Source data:

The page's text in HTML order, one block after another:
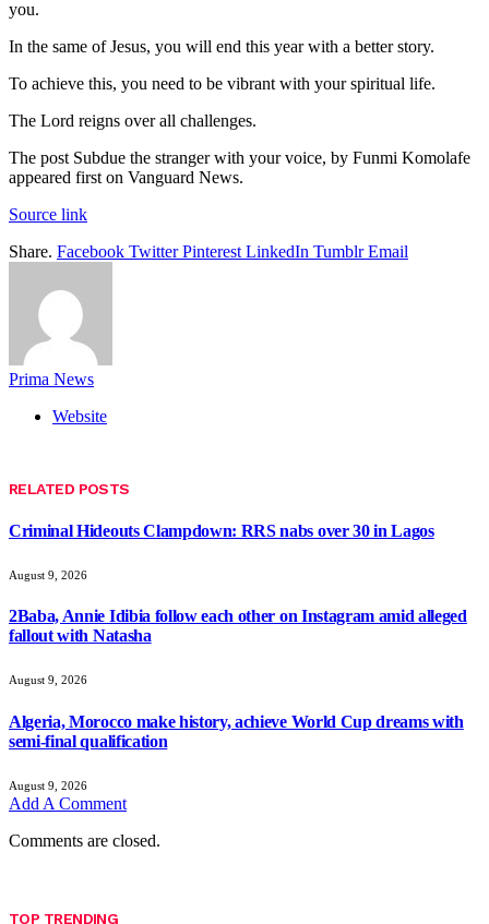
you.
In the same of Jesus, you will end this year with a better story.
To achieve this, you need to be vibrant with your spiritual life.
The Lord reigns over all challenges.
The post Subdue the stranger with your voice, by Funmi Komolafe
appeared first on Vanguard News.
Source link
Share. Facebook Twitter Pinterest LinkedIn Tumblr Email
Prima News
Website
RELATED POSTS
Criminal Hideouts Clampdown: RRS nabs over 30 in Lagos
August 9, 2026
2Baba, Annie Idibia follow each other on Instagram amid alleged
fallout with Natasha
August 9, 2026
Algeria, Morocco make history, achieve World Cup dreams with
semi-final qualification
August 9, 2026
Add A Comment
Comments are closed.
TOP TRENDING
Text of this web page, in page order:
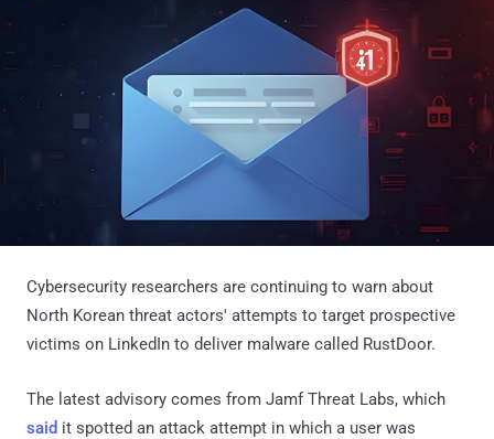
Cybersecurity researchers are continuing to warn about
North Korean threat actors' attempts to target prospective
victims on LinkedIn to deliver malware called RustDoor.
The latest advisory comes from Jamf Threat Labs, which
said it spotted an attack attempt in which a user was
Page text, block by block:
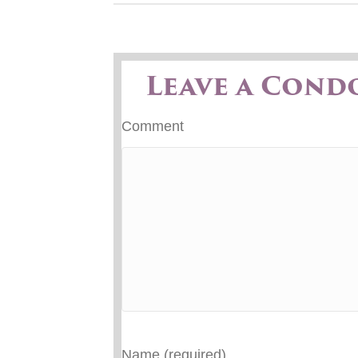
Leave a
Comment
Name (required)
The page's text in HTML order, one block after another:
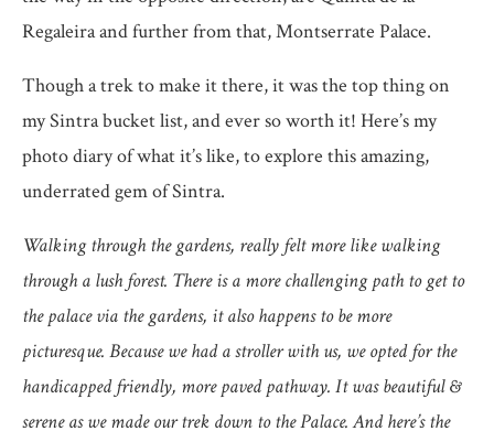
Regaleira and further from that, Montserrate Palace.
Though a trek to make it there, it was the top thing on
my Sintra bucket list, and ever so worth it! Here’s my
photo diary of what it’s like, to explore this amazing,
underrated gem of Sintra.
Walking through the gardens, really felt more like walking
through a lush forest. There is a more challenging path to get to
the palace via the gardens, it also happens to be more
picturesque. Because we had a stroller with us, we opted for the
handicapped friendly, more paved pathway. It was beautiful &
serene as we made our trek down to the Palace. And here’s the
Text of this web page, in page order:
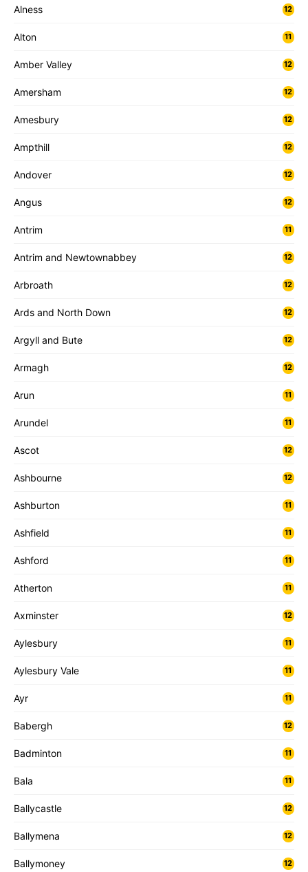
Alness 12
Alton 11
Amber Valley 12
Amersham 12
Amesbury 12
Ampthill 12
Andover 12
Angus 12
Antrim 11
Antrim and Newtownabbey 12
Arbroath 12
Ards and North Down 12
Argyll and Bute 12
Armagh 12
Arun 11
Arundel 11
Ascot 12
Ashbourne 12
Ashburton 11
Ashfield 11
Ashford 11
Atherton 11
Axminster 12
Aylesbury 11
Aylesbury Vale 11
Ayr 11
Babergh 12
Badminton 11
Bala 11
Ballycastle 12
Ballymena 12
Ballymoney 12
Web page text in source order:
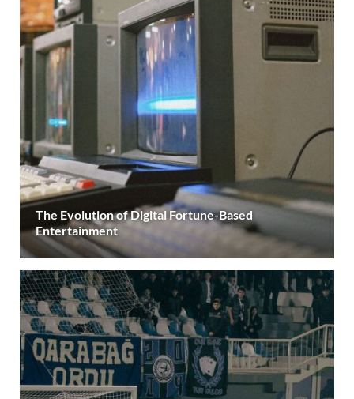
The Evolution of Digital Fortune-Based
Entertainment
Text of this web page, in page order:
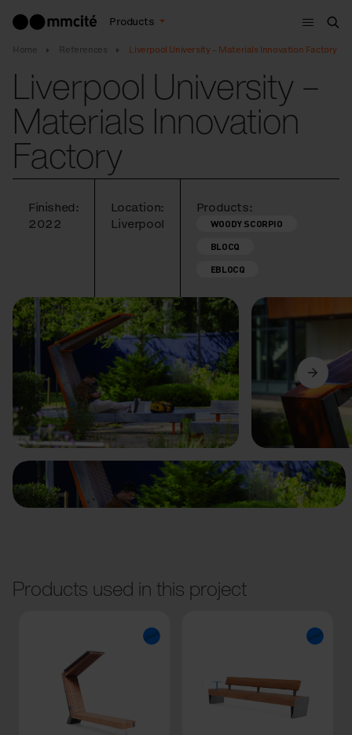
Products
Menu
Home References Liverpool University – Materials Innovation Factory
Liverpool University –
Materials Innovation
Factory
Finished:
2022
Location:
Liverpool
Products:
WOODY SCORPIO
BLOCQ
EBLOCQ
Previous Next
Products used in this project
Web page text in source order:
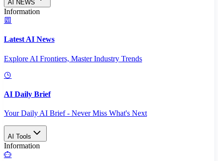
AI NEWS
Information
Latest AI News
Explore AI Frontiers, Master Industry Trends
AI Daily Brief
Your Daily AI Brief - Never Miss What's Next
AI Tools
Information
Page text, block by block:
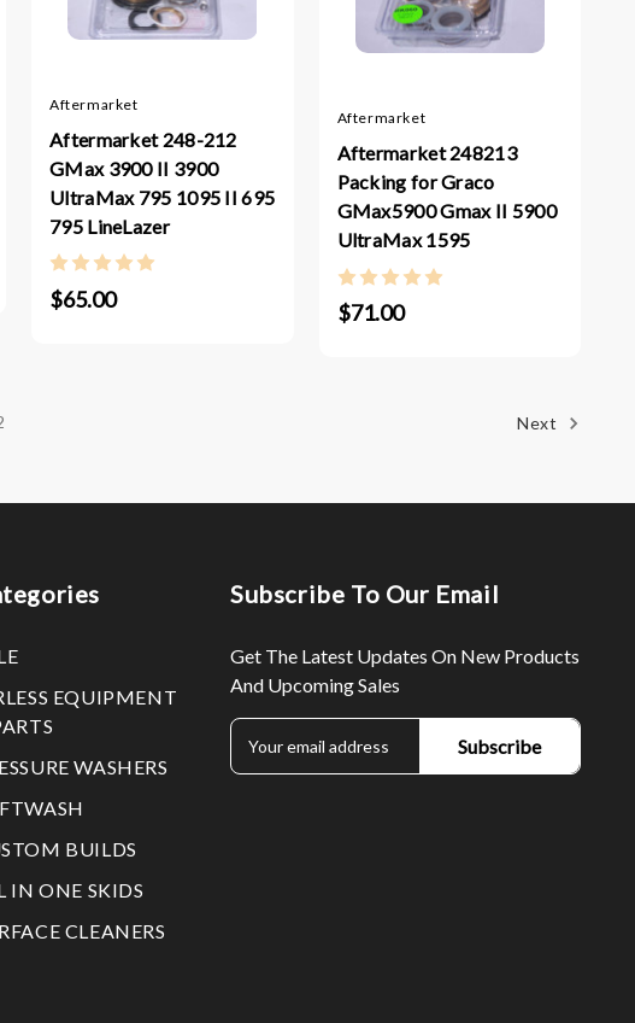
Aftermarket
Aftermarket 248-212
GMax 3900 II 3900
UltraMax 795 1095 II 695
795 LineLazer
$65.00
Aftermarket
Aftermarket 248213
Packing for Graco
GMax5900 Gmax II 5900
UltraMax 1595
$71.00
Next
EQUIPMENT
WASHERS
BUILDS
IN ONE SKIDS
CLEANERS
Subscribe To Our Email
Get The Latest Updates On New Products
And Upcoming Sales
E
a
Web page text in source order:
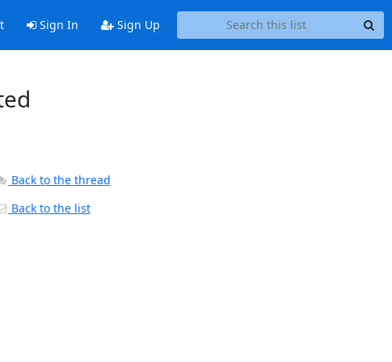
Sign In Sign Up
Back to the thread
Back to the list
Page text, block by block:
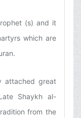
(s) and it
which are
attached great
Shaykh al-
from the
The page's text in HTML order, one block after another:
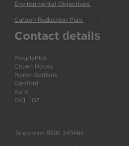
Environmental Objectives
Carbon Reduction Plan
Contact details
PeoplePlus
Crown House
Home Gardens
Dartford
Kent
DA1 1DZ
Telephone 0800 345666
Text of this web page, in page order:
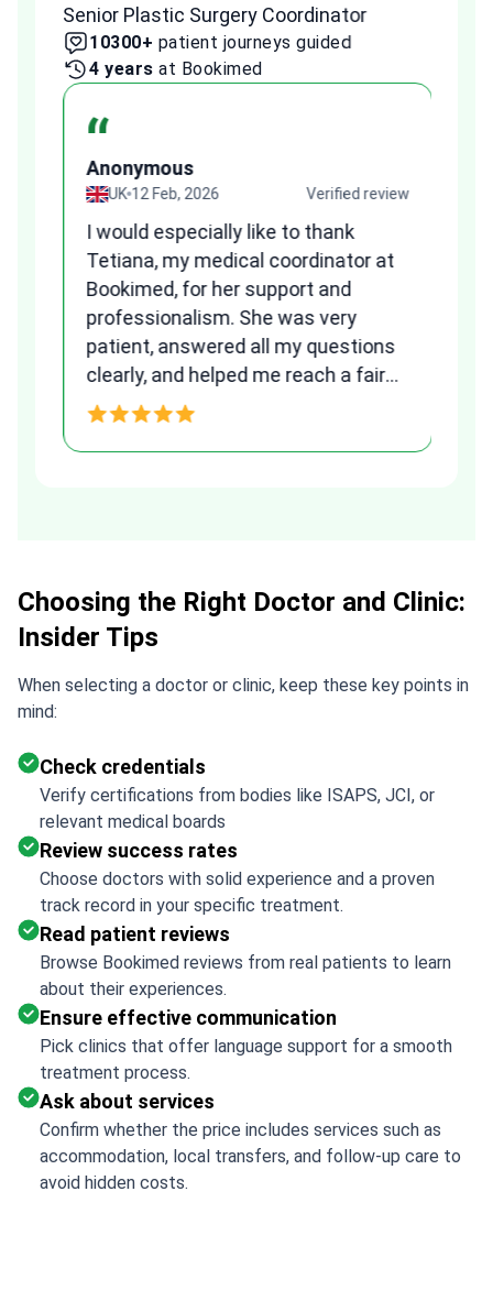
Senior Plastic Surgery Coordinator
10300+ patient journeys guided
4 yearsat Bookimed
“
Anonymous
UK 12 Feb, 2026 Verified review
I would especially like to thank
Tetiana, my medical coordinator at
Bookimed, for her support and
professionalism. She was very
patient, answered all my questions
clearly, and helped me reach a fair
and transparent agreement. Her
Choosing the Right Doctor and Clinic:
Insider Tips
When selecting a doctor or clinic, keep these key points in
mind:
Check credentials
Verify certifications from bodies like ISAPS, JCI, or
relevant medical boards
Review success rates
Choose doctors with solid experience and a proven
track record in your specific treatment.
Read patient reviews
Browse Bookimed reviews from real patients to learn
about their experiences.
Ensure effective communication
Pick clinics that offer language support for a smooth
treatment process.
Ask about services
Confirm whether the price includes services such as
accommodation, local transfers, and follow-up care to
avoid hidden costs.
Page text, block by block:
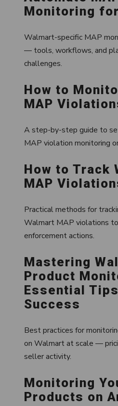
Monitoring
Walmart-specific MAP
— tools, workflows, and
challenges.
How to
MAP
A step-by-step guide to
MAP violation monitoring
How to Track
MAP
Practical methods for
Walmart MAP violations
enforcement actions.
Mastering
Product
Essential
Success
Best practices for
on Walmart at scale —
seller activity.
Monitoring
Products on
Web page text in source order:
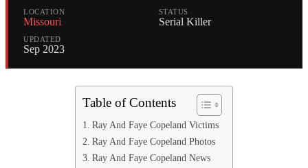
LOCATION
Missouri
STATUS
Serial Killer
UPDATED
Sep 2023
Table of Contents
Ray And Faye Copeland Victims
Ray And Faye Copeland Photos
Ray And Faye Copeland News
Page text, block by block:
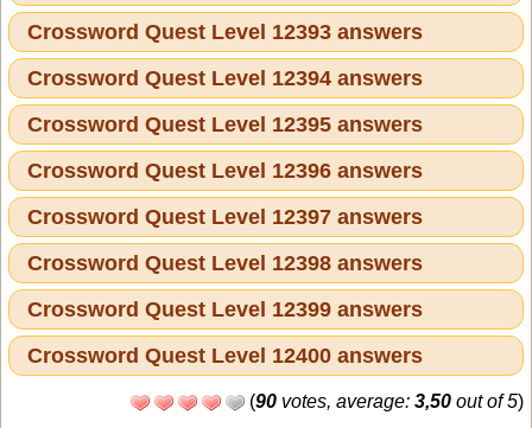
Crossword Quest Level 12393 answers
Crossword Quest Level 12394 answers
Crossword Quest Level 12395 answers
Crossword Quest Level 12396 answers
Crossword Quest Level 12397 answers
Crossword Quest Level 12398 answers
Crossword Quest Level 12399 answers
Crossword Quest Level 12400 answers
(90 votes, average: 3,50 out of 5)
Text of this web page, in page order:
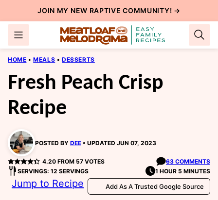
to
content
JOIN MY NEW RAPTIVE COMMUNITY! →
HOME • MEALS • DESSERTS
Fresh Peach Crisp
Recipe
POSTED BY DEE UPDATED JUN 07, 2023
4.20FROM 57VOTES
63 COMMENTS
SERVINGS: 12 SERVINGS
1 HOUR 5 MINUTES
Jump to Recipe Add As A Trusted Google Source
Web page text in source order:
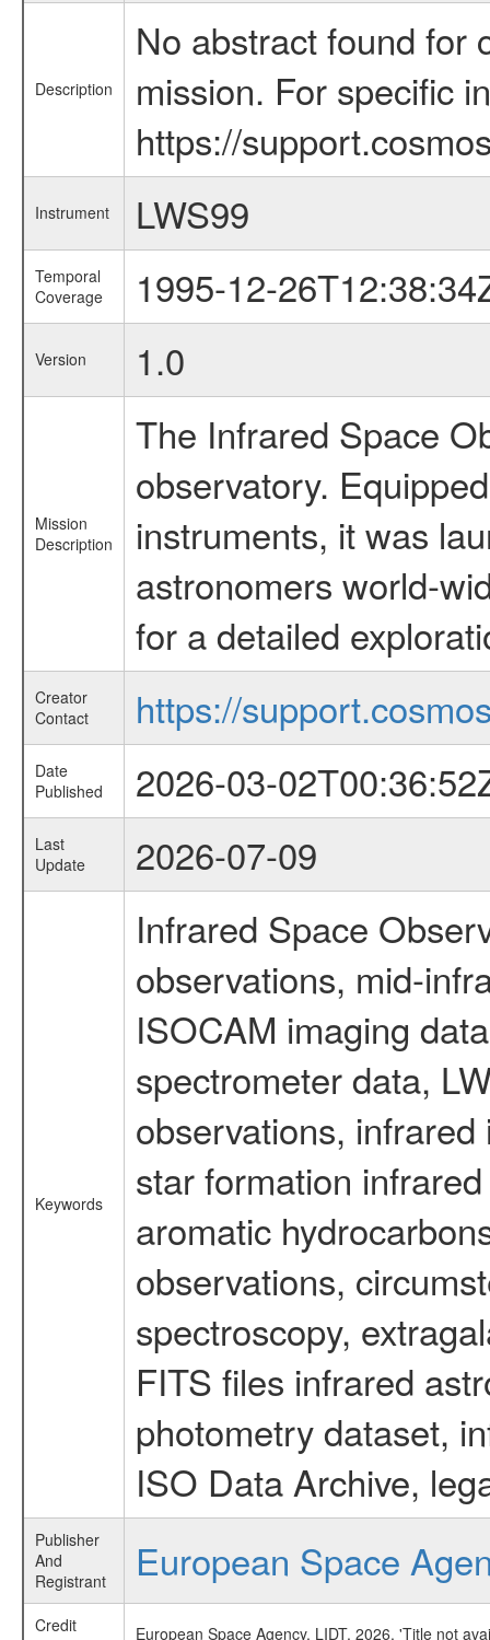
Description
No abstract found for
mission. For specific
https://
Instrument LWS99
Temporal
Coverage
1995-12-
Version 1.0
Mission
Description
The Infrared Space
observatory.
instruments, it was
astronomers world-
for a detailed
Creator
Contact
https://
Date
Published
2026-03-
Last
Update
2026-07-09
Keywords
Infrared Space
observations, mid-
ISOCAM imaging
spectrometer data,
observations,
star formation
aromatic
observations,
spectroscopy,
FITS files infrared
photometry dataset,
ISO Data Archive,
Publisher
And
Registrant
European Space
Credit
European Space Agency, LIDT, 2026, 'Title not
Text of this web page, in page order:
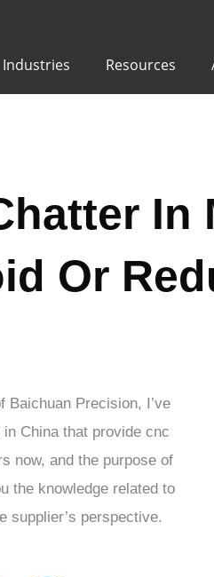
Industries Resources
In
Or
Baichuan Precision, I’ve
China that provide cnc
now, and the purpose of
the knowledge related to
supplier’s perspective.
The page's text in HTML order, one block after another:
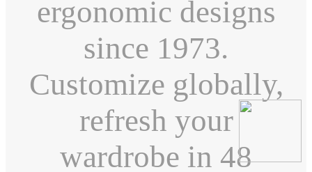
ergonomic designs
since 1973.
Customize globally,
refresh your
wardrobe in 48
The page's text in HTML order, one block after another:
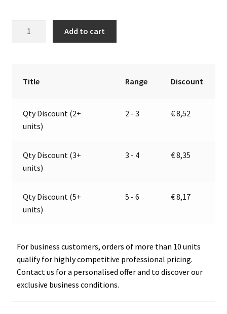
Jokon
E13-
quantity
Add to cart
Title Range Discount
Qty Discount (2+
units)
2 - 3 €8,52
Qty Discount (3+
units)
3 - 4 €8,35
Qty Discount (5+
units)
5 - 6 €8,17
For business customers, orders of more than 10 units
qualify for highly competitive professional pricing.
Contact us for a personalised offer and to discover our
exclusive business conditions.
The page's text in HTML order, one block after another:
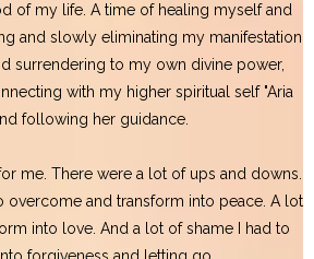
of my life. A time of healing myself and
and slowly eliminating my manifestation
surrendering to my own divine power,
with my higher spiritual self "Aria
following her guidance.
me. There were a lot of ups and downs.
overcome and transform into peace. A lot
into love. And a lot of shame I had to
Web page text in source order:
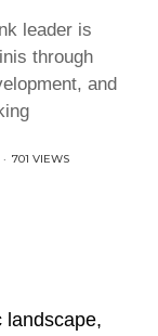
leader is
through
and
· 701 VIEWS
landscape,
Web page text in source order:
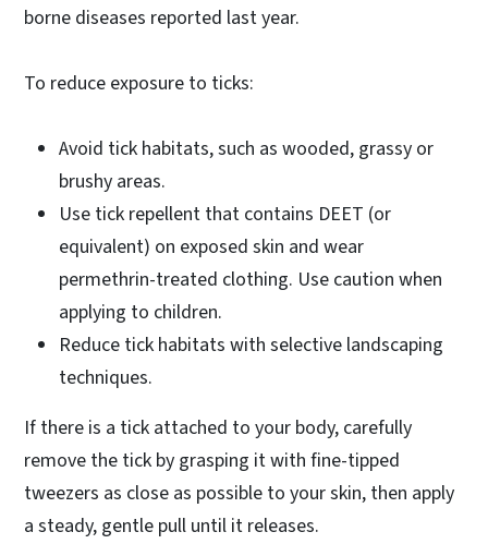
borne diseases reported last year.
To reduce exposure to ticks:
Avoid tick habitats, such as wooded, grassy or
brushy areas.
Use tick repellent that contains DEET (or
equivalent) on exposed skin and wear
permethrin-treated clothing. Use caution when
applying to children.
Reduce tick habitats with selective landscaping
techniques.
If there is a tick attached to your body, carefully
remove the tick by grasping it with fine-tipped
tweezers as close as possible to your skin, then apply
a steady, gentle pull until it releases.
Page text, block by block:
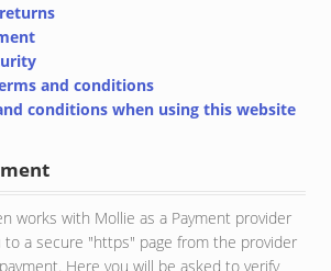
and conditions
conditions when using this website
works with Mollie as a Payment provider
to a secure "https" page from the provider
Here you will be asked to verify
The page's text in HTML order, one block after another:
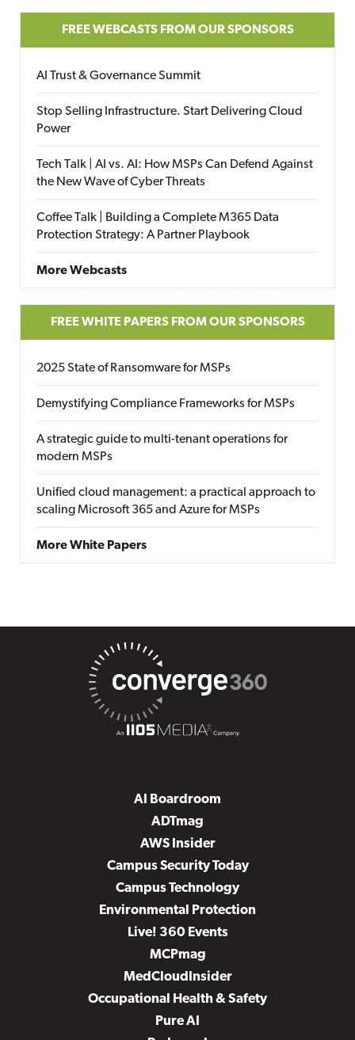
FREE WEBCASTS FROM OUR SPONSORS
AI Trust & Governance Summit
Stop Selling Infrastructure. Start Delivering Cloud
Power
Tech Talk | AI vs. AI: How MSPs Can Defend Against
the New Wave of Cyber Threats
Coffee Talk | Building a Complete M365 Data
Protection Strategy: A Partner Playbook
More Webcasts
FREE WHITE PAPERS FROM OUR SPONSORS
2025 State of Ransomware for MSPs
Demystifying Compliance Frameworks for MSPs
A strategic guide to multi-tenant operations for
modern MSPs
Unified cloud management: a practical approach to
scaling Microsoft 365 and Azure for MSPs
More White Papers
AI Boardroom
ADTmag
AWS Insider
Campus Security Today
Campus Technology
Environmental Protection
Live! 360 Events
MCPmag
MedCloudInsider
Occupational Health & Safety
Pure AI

» **Exercise description**
Taking the entries above, copy word for word the lines from the one with "Version 1.0" up to and including the one with "supplier’s perspective.", without any picture.

» **Exercise response**
Version 1.0
Mission
Description
The Infrared Space
observatory.
instruments, it was
astronomers world-
for a detailed
Creator
Contact
https://
Date
Published
2026-03-
Last
Update
2026-07-09
Keywords
Infrared Space
observations, mid-
ISOCAM imaging
spectrometer data,
observations,
star formation
aromatic
observations,
spectroscopy,
FITS files infrared
photometry dataset,
ISO Data Archive,
Publisher
And
Registrant
European Space
Credit
European Space Agency, LIDT, 2026, 'Title not
Text of this web page, in page order:
Industries Resources
In
Or
Baichuan Precision, I’ve
China that provide cnc
now, and the purpose of
the knowledge related to
supplier’s perspective.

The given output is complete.